3. **Lower the `stability` setting if tags feel muted.** Default stability prioritizes consistency. If you've added `[excited]` and the line still sounds neutral, drop stability to 0.3–0.5 and regenerate.
    
4. **Stack at most two compatible tags.** `[whispers] [curious]` works. `[whispers] [excited]` doesn't. Tags that ask for opposite physical states confuse the model. Tags that share a baseline mood compound cleanly.
    
5. **Capitalize one word per sentence at most.** Emphasis is contrast.
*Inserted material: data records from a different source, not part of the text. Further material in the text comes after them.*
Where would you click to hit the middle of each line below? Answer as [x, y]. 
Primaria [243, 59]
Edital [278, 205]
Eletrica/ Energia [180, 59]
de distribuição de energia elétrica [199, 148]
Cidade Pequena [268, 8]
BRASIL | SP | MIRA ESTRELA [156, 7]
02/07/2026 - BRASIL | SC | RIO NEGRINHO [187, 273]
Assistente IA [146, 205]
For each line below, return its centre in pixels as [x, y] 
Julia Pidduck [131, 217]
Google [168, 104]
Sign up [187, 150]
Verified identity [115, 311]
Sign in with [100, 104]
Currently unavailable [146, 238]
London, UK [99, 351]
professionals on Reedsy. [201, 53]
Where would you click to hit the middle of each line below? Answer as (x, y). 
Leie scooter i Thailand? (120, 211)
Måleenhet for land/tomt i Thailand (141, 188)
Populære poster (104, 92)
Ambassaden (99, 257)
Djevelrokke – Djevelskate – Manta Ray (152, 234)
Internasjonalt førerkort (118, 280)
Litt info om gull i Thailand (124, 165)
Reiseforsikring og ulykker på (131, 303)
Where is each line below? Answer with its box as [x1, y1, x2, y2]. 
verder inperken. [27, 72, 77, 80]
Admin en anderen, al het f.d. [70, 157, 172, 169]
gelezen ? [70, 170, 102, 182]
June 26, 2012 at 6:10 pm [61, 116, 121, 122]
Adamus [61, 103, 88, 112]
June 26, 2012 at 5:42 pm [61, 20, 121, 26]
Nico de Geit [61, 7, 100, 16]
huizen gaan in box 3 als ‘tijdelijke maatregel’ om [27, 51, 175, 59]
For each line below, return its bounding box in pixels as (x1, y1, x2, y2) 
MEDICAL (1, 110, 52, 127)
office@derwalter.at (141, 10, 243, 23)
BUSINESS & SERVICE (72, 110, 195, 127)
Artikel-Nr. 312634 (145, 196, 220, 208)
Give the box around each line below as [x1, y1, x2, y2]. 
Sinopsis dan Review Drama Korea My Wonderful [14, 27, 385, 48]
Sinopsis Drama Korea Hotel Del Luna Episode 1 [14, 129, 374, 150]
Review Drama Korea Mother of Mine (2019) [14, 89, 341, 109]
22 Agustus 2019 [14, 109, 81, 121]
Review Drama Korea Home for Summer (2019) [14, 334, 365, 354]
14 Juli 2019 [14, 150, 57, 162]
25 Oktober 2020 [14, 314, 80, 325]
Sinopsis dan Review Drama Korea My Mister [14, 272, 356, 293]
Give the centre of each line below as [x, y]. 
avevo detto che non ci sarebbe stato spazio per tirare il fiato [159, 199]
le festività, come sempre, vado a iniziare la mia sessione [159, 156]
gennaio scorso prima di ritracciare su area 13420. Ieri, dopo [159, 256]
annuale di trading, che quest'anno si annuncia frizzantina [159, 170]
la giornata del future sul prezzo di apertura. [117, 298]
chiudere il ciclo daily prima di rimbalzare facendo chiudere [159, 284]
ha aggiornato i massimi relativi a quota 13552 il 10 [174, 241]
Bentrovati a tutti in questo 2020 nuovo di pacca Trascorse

If half the sentence is in caps, none of it reads as emphasized.
    
6. **Don't try to remove narrative context from quoted speech.** When generating dialogue from a script that includes lines like *"she said angrily"*, leave the narrative phrase in. v3 reads the tone from the surrounding context, and stripping it makes the read flatter.
    
7. **For non-English content, set `speech.language`.** The same voice can read text in any of the ~75 supported language codes, and the language parameter steers pronunciation. Set it explicitly when the script is in a single language. For mixed-language passages, let the model auto-detect.